Retype all data exactly as given. Pictures should not be retyped.

··········

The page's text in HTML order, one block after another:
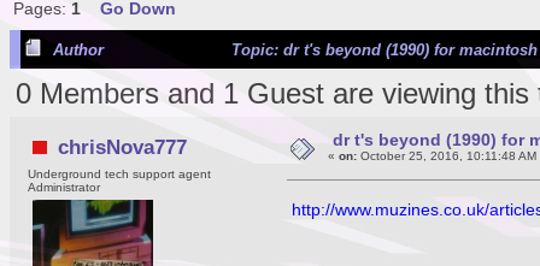
Pages: 1 Go Down
Author Topic: dr t's beyond (1990) for
0 Members and 1 Guest are viewing this
chrisNova777
Underground tech support agent
Administrator
dr t's beyond (1990) for
« on:October 25, 2016, 10:11:48 AM
http://www.muzines.co.uk/
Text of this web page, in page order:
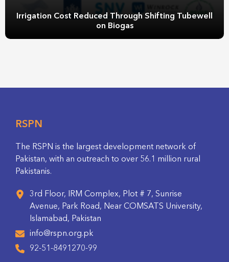
Irrigation Cost Reduced Through Shifting Tubewell
on Biogas
RSPN
The RSPN is the largest development network of
Pakistan, with an outreach to over 56.1 million rural
Pakistanis.
3rd Floor, IRM Complex, Plot # 7, Sunrise
Avenue, Park Road, Near COMSATS University,
Islamabad, Pakistan
info@rspn.org.pk
92-51-8491270-99
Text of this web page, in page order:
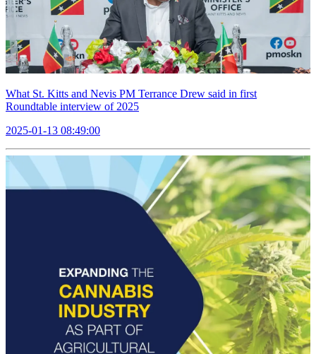
What St. Kitts and Nevis PM Terrance Drew said in first
Roundtable interview of 2025
2025-01-13 08:49:00
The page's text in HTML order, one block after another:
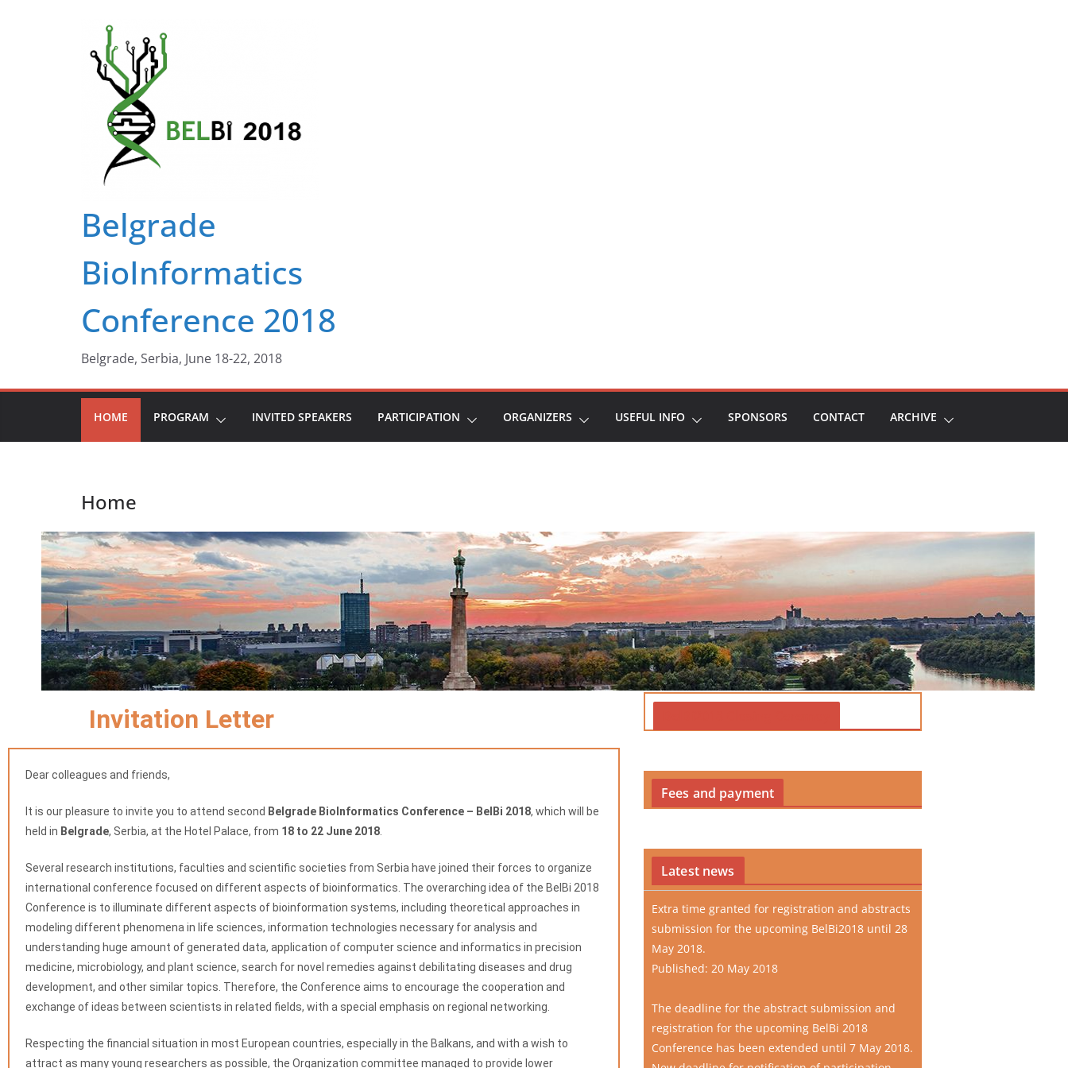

··········

→ **Task answer**:
The page's text in HTML order, one block after another:
Pages: 1 Go Down
Author Topic: dr t's beyond (1990) for
0 Members and 1 Guest are viewing this
chrisNova777
Underground tech support agent
Administrator
dr t's beyond (1990) for
« on:October 25, 2016, 10:11:48 AM
http://www.muzines.co.uk/
Text of this web page, in page order:
Irrigation Cost Reduced Through Shifting Tubewell
on Biogas
RSPN
The RSPN is the largest development network of
Pakistan, with an outreach to over 56.1 million rural
Pakistanis.
3rd Floor, IRM Complex, Plot # 7, Sunrise
Avenue, Park Road, Near COMSATS University,
Islamabad, Pakistan
info@rspn.org.pk
92-51-8491270-99
Text of this web page, in page order:
What St. Kitts and Nevis PM Terrance Drew said in first
Roundtable interview of 2025
2025-01-13 08:49:00
The page's text in HTML order, one block after another:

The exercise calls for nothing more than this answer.